On Wall Street, the shares remain supported by the Dow Jones, S & P500 and NASDAQ. Positive market responses imply that market participants have a risk appetite resumed after increasing the chances of more fiscal stimulus.

It seems that the upcoming "hurdles" in legal policy will not negatively affect the stock, at least not at once, and especially the best-performing stocks, which can obviously continue with their growth even in an environment where the economic situation is getting worse.

For example, technology giants such as Amazon and Google, or major chip and plate manufacturers such as Qualcomm and Broadcom, are tied to the launch of 5G wireless technology rather than economic.

Retail stocks, however, may suffer after the Democrats' victory because tax cuts will stop. Their suffering, however, will not begin immediately because we are approaching the holidays.

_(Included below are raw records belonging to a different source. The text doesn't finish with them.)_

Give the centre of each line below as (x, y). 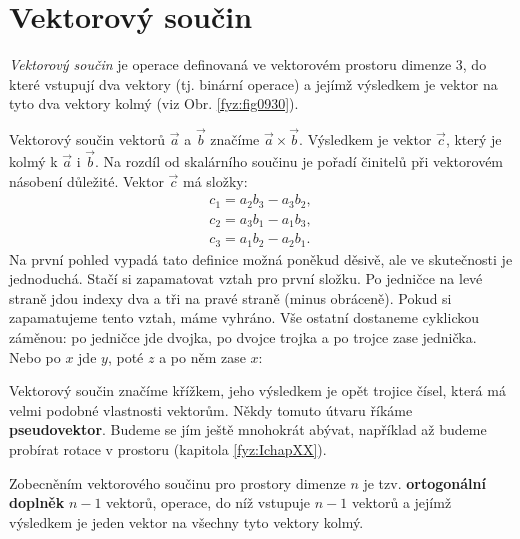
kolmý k (33, 160)
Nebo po (35, 356)
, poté (125, 356)
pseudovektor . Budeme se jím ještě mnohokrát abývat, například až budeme (248, 429)
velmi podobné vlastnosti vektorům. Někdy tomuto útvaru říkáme (211, 409)
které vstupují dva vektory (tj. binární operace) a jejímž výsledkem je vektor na (253, 83)
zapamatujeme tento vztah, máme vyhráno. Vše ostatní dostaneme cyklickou (244, 317)
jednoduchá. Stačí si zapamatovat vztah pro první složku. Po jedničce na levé (246, 278)
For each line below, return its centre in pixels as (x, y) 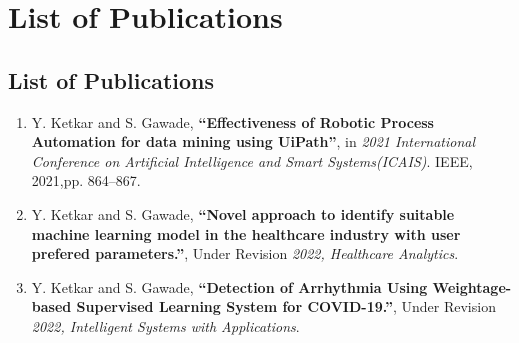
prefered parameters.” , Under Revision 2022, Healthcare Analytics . (245, 253)
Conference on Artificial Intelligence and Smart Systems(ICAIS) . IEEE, (252, 160)
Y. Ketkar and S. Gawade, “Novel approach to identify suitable (243, 213)
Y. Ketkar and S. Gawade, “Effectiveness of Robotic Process (232, 121)
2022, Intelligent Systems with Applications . (165, 325)
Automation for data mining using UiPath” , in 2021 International (253, 141)
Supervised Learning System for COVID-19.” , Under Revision (286, 306)
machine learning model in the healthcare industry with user (246, 233)
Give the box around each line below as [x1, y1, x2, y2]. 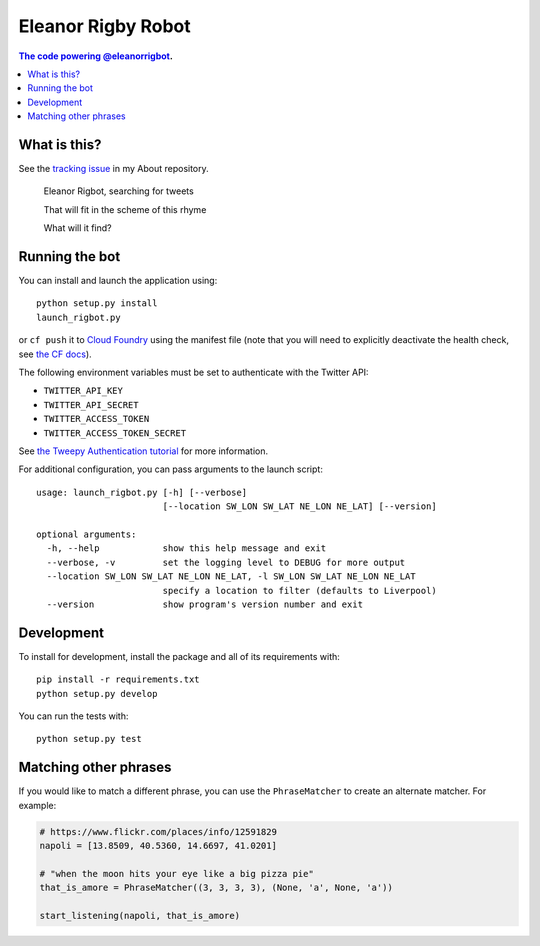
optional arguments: [36, 528, 137, 540]
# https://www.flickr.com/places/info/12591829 [39, 826, 277, 837]
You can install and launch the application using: [18, 275, 218, 287]
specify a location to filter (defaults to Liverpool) [162, 585, 437, 596]
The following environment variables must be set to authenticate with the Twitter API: [18, 366, 369, 379]
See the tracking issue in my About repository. [18, 163, 209, 175]
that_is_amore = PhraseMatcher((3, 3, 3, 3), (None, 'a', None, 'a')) [39, 882, 394, 894]
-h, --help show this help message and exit [46, 543, 327, 554]
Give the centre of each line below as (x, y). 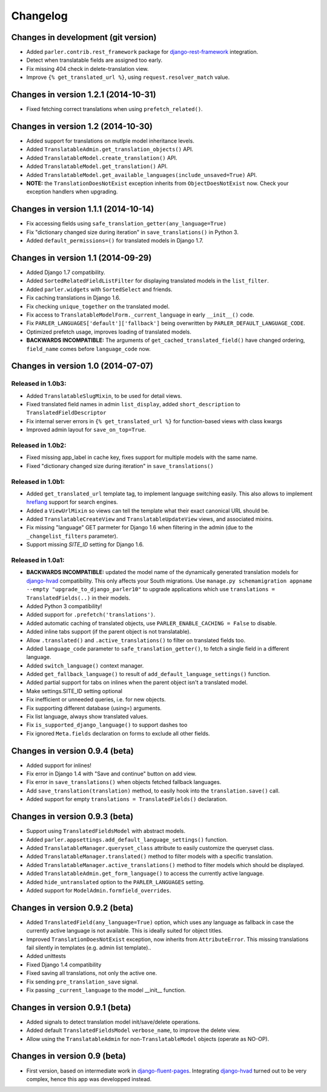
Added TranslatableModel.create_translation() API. (102, 158)
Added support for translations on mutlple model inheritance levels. (111, 141)
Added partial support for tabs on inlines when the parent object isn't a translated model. (137, 683)
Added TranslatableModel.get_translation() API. (97, 166)
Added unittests (46, 956)
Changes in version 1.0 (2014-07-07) (82, 366)
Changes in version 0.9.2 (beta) (72, 907)
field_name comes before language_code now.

After all, with or without restrictions, the Democrats will not have enough votes to stop Trump's trade war with China or change the Fed's plan to raise interest rates. Even more analysts anticipate an economic slowdown, now with the changed political environment, we have the following scenarios::

  • Tariffs are jumping by 25% next year.
  • FEDs raise interest rates four times to make sure they do not lose control of inflation.
  • Shares continue to grow and reach new peaks.
  • Consumers will continue to spend their money because we are entering holidays.
  • Long-term investors "go out of the woods" after waited for the recent correction to end and re-enter the market.